Parmi les atouts indéniables du job, celui de rejoindre un secteur en plein boom. Jacques Hess estime que son chiffre d'affaires a doublé en 2021, puis doublé encore l'année suivante. «En 2022, il y a eu une déferlante de demandes liée aux hausses du prix du courant et à la crainte de pénurie. Aujourd'hui, c'est un marché gigantesque.»
Mille nouveaux installateurs par an
Et ce ne sont pas les législations à venir qui vont ralentir la machine. Selon le nouveau paquet de mesures en voie d'être validé à Berne, les énergies renouvelables devront fournir 45 TWh d'ici à 2050, dont 30 TWh issus du solaire – soit dix fois plus qu'en 2022. En Suisse, tout nouveau bâtiment de plus de 300 m2 doit automatiquement être équipé en photovoltaïque. Vaud ira plus loin: «L’avant-projet de révision de la loi cantonale sur l’énergie prévoit la couverture de tout bâtiment de panneaux solaires sauf en cas d’impossibilité technique, d’incapacité/disproportion financière, ou en cas d'arbitrage entre des intérêts publics divergents», communique la Direction générale de l'environnement (DGE).
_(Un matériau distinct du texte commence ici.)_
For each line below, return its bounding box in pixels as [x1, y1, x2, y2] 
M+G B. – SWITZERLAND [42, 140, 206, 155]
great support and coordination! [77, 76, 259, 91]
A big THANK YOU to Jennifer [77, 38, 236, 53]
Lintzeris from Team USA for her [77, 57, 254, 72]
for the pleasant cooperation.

Swissolar estime ainsi que le pays aura besoin de 1000 nouveaux installateurs par année. «Nous continuerons de dépendre des personnes qui se reconvertissent pour faire face à la charge, estime David Stickelberger, responsable du marché et de la politique à la faîtière. Mais notre objectif est de former 200 apprentis par an.»
Dans le canton, la DGE estime que seulement 10% des toitures qui pourraient être équipées le sont. Autant dire qu'il reste de la surface à couvrir. Jacques Hess insiste: poser des panneaux solaires est un geste technique, bien sûr, mais il comporte aussi une dimension affective. «Je dis toujours à mes nouveaux employés: une villa, c'est souvent le projet d'une vie, le rêve d'une personne ou d'une famille. Ces toitures, il faut en prendre soin. Si on fissure une tuile, par exemple, il faut toujours le signaler. Ces valeurs, c'est quelque chose que je me réjouis de transmettre à mes apprentis.»
L'apprentissage d'installateur solaire débutera à la rentrée 2024-2025. Des essais sont déjà possibles dans certaines entreprises formatrices, listées sur www.solarlehre.ch.